To make use of the Network Tokenization endpoints, a merchant first needs to be enrolled for SCOF and VTS which can be done by submitting a Create Enrollment request.

Additionally, to fully utilise the token service functionality, configure an event subscription or “tokens”. This will allow you to receive update notifications on the tokens and ensures you have the most up-to-date information for processing transactions.
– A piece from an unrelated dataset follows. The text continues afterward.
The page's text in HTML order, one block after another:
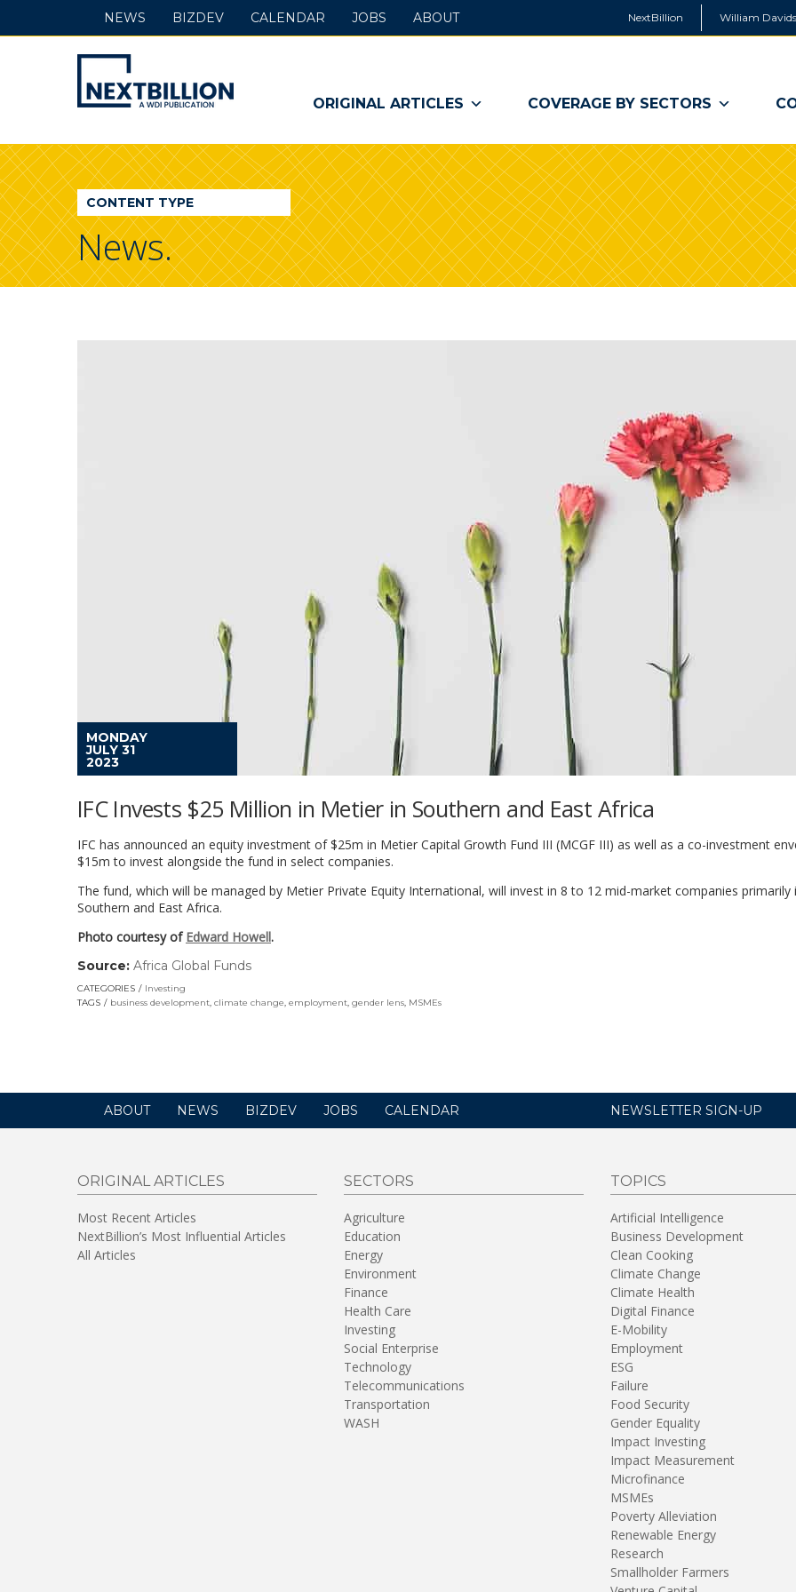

The full lifecycle for Network Tokenization exists of the following steps:

  • Enroll Merchant

  • Create a Token

  • Create a Token Cryptogram

  • Token Transaction Processing

Create a Token

When the enrollment is active, you are able to create tokens by submitting the required card data to the Create Token endpoint. This is an a-synchronous process, where we allow users of the service to create network tokens in bulk. Note that it is optional to provide the CVC data, but we highly recommend to do so, as this can positively impact issuer response. Furthermore, a PAN can be tokenized once per merchant.

Get a Token

Use the Get Token endpoint to fetch the created token, the result contains mostly meta data about the token. As soon as the status is active the network token is enabled for processing transactions. From that moment, transactions can be processed with the token. Important to mention is that the version increments when lifecycle updates for the token are received, for example:

  • The status of the token has been changed by the issuer.
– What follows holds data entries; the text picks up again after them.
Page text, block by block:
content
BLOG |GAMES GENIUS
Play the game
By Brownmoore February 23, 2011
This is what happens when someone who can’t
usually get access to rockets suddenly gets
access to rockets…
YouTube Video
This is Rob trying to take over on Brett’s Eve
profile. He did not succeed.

  • The token information changes (e.g. due to an underlying PAN update of the expiration date).

  • The card metadata changes (e.g. when the card art changes).

Get Token Data

The Get Token Data endpoint provides you with the actual network token credentials that can be used instead of the physical PAN information for processing a charge. The token data is interoperable across the card network ecosystem, meaning that acquirers and issuers should accept these network tokens as substitutes for physical PANs. The Payment Account Reference is also provided as a part of the payload on this endpoint, as this reference allows you to ‘link’ various tokens that link to a specific PAN.
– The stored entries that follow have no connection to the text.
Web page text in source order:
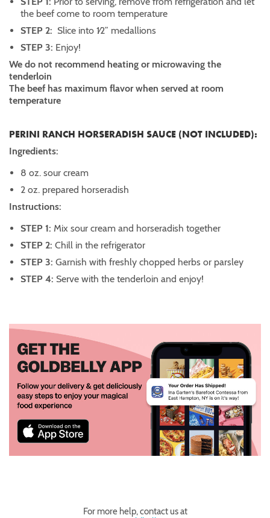
the beef come to room temperature
STEP 2: Slice into 1⁄2” medallions
STEP 3: Enjoy!
We do not recommend heating or microwaving the
tenderloin
The beef has maximum flavor when served at room
temperature
PERINI RANCH HORSERADISH SAUCE (NOT INCLUDED):
Ingredients:
8 oz. sour cream
2 oz. prepared horseradish
Instructions:
STEP 1:Mix sour cream and horseradish together
STEP 2:Chill in the refrigerator
STEP 3:Garnish with freshly chopped herbs or parsley
STEP 4: Serve with the tenderloin and enjoy!
For more help, contact us at

When token data is updated we provide a notification through the event subscription.

Create a Token Cryptogram

In addition to the token data, the token cryptogram can be obtained by the Create Token Cryptogram to validate and authenticate the network token for processing a charge. We cache token cryptograms to make sure we limit the latency impact in a check-out flow for a charge, and automatically update the token cryptogram we cache as soon as we receive a token refresh notification. The response from the endpoint will contain the following:

Specific for the processing of transactions with the token it is important to know when you should provide a tokenCryptogram for the first transaction in a sequence. To help with this, we provide the lastTokenRefresh parameter to allow you to determine whether you need a new tokenCryptogram or not for the following subsequent MIT transaction.

The instructions for providing a cryptogram are as follows;

  • For all standard purchase charges with the network token, a new tokenCryptogram needs to be provided.

  • For all first charges that utilise the network token in a recurring sequence, the tokenCryptogram needs to be provided.

  • For all first subsequent merchant-initiated charges after a token refresh, a new tokenCryptogram needs to be provided.

Example 1. When a merchant decides to safely store the cardholder data as a network token, with the purpose of processing “one-click” charges, each of these transactions will need a new tokenCryptogram to be submitted for authorization.

Example 2. After the successful authorization of an initial charge of a sequence with the PAN, the first following subsequent MIT transaction makes use of the tokenData instead of the PAN and needs a tokenCryptogram to be submitted for authorization. When, after for example 3 years of subsequent charges, a token-refresh notification is received, the first following subsequent transaction after that notification needs a tokenCryptogram to be provided.